What to produce> Among the entries below, count each line holding the word "turpis". Write only the number.

Dataset items:
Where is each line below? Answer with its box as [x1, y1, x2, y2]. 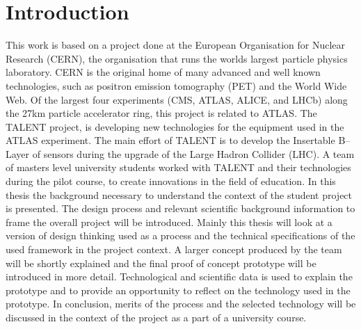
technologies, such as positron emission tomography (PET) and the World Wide [6, 78, 347, 93]
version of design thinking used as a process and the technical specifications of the [6, 228, 355, 243]
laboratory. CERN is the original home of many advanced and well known [6, 65, 321, 79]
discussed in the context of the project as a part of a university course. [6, 310, 307, 324]
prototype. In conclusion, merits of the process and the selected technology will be [6, 296, 356, 311]
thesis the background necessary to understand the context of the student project [6, 187, 353, 202]
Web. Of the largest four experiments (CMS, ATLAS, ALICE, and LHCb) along [6, 92, 348, 106]
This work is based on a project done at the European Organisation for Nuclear [6, 38, 346, 52]
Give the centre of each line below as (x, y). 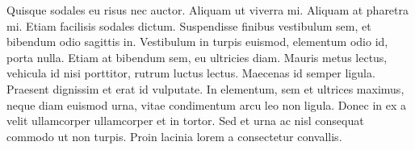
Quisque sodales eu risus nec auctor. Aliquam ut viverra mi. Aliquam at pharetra (208, 10)
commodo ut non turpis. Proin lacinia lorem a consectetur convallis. (174, 136)
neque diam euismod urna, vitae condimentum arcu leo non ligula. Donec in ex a (207, 104)
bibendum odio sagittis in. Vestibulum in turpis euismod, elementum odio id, (197, 42)
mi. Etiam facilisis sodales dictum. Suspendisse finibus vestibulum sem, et (189, 25)
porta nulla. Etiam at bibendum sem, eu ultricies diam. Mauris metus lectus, (197, 57)
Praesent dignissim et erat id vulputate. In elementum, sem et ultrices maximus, (205, 88)
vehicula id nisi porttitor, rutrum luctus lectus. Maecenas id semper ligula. (191, 73)
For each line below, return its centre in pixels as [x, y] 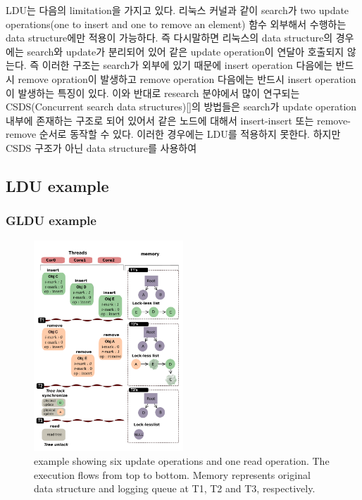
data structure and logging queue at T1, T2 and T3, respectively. [175, 488]
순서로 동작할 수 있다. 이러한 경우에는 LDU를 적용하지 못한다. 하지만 [190, 134]
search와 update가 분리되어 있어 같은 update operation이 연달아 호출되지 [186, 51]
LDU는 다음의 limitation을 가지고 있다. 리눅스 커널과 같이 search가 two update [177, 10]
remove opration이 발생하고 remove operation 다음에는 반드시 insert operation [187, 78]
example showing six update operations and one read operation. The [182, 460]
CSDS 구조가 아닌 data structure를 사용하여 [101, 147]
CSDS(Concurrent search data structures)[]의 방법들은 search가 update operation [181, 107]
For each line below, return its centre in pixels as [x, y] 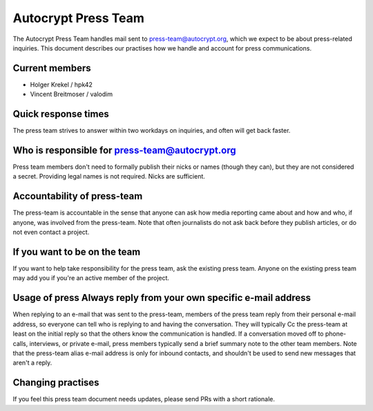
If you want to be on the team [77, 252]
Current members [52, 68]
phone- [336, 334]
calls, [20, 343]
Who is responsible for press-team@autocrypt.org [124, 150]
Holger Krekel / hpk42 [61, 84]
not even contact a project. [51, 232]
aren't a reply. [32, 363]
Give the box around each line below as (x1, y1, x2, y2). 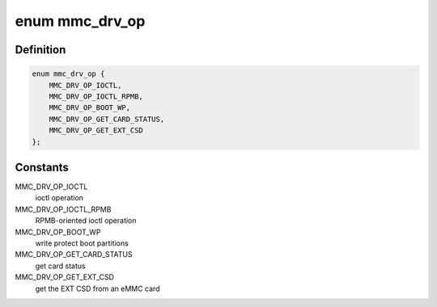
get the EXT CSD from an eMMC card (35, 284, 160, 293)
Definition (15, 43, 66, 57)
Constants (15, 160, 69, 174)
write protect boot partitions (35, 238, 129, 248)
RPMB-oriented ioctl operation (35, 216, 137, 225)

Output of the task> 2